At the Venice Biennale, Swiss-Icelandic artist Christoph Büchel is showing the remains of a fishing boat that was shipwrecked off the coast of Libya on the night of 18 April 2015. More than 800 of its migrant passengers died after the boat collided with a Portuguese cargo ship which was coming to its rescue. Just 28 survived. The disaster, one of the deadliest in Mediterrean history, followed the closure of the ‘Mare Nostrum’ project in which migrant boats in distress were rescued under Italian and EU supervision.

Now the remains of the vessel are on display at the Arsenale, the city’s former dockyard and now one of the major Venice Biennale venues – as part of Büchel’s Barca Nostra project. Barca Nostra is a partnership between the artist and the Sicilian town of Augusta. There are long-term plans for the vessel to become a ‘garden of memory’ in Sicily.

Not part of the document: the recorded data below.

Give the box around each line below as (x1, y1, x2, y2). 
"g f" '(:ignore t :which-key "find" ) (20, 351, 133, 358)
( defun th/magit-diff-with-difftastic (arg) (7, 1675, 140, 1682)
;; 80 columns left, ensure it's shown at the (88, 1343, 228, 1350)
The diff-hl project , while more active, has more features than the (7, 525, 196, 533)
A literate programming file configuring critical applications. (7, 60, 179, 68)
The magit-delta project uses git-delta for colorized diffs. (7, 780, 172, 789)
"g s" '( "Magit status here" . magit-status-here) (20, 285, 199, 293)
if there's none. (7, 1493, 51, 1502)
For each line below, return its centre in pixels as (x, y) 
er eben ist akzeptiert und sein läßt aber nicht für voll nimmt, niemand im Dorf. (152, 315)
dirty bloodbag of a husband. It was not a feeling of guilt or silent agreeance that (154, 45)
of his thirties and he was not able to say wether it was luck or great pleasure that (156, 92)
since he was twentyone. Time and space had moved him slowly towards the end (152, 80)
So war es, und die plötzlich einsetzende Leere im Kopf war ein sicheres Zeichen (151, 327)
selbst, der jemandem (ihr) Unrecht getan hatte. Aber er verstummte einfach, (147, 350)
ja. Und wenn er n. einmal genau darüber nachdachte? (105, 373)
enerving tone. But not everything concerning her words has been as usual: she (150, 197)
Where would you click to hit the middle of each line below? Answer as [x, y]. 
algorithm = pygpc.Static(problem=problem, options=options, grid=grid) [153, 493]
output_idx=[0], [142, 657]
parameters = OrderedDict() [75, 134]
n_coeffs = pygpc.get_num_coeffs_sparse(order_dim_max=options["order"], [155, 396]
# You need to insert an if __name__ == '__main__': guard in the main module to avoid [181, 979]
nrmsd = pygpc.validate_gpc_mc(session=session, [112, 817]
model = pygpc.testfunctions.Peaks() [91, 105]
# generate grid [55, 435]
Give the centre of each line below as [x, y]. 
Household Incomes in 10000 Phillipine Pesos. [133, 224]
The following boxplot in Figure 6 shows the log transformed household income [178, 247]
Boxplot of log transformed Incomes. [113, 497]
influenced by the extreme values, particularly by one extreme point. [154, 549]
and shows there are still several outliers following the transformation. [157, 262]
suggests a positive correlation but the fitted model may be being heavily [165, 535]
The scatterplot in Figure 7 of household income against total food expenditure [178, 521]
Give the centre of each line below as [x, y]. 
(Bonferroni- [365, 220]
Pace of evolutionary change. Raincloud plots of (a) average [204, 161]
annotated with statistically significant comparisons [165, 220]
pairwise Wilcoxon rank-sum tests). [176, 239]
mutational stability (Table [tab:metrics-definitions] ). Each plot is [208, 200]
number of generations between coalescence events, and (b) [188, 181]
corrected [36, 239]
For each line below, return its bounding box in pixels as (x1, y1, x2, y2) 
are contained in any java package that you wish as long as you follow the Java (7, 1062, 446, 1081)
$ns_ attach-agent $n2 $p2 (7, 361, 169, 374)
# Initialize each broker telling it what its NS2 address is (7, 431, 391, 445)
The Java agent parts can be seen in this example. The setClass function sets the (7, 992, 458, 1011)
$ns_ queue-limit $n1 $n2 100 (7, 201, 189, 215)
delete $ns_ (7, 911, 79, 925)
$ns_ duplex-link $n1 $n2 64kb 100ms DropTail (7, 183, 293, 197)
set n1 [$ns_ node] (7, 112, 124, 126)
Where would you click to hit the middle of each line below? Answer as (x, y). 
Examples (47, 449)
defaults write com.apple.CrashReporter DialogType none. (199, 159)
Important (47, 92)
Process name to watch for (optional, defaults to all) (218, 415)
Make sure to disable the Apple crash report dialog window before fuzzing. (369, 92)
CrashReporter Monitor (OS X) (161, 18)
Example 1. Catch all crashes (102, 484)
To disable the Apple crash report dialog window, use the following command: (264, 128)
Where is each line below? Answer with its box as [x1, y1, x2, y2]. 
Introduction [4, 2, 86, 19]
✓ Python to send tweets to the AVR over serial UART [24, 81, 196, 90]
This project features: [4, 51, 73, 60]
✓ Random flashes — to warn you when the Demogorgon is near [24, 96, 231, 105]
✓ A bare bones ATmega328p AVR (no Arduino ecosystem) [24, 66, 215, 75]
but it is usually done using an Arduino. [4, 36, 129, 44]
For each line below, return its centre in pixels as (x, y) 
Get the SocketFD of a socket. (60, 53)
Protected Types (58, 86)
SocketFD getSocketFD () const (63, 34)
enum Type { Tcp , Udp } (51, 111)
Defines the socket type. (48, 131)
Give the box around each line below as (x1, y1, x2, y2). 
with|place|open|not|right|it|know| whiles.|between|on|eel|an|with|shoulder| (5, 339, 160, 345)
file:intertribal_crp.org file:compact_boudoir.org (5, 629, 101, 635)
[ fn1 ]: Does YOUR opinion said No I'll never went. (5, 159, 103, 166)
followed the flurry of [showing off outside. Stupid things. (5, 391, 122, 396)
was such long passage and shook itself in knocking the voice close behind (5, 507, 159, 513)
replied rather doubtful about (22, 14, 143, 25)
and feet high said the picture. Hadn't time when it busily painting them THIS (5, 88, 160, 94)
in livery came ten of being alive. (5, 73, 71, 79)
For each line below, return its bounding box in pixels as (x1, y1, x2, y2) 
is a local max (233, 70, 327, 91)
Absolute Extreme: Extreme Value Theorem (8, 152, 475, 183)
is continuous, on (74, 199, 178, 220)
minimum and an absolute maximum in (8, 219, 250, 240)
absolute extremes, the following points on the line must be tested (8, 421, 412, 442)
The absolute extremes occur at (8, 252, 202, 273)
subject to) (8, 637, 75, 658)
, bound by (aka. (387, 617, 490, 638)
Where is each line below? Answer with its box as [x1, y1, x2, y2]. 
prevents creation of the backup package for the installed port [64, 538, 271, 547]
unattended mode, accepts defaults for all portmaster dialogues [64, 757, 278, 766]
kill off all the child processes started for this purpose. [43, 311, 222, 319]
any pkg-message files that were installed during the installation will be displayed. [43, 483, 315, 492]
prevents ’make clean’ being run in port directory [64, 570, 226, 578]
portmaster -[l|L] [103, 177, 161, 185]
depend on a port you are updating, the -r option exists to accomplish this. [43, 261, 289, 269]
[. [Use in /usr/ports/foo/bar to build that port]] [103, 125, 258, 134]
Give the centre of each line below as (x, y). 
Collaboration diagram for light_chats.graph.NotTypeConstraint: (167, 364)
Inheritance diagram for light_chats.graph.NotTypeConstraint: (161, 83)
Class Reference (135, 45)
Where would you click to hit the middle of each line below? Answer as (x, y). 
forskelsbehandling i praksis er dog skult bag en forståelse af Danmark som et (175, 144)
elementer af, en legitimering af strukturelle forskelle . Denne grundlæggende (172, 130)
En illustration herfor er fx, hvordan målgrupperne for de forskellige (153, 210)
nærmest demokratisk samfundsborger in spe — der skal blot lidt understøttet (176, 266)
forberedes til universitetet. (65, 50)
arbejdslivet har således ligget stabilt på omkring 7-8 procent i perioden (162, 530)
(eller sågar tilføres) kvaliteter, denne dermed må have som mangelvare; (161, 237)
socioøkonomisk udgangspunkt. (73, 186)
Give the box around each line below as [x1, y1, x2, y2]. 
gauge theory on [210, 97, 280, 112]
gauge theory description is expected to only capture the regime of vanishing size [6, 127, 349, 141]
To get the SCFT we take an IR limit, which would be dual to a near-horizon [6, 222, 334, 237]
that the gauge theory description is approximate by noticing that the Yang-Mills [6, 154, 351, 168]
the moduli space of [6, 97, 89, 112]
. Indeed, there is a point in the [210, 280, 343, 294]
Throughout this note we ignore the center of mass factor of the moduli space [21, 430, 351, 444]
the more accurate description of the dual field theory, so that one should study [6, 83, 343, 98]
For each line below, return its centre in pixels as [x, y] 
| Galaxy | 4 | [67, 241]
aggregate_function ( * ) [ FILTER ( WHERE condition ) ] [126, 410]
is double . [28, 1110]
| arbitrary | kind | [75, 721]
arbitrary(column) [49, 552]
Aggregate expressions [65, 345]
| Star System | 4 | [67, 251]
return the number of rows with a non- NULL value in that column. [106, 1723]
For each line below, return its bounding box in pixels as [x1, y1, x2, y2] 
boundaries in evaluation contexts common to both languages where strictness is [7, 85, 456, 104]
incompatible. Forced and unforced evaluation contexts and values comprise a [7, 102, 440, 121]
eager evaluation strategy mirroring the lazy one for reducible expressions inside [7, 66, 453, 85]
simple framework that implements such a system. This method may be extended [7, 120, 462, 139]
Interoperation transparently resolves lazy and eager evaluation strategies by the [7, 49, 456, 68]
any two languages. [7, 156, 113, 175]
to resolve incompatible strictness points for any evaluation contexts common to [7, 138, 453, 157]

A statement for the Barca Nostra project describes how its display ‘in the context of the cultural spectacle and economic operation of the Biennale in Venice, a city based on migration that feeds the machine of its own destruction through mass tourism’, creates the possibility of using the shipwreck ‘as a vehicle of significant socio-political, ethical, and historial importance.’

EUR9.5 million was spent by the Italian government on recovering the vessel, and it has since been situated at a NATO naval base in Sicily. A series of planned memorials involving the boat never materialized – with the vessel finally taken to Venice for Büchel’s project, which is part of the Biennale’s central exhibition ‘May You Live In Interesting Times’, curated by Ralph Rugoff. The Biennale opens to the public on 11 May.

During the 2015 edition of the Biennale, Büchel took over the Icelandic pavilion, in which he installed a mosque in a deconsecrated Catholic church – the project was later shut down just two weeks later by city authorities after being deemed a security risk. Büchel also courted controversy last year for his ‘Prototypes’ project, a campaign to preserve US-Mexico border wall prototypes, commissioned by US president Donald Trump – the artist claimed that the structures constituted ‘historical land art’.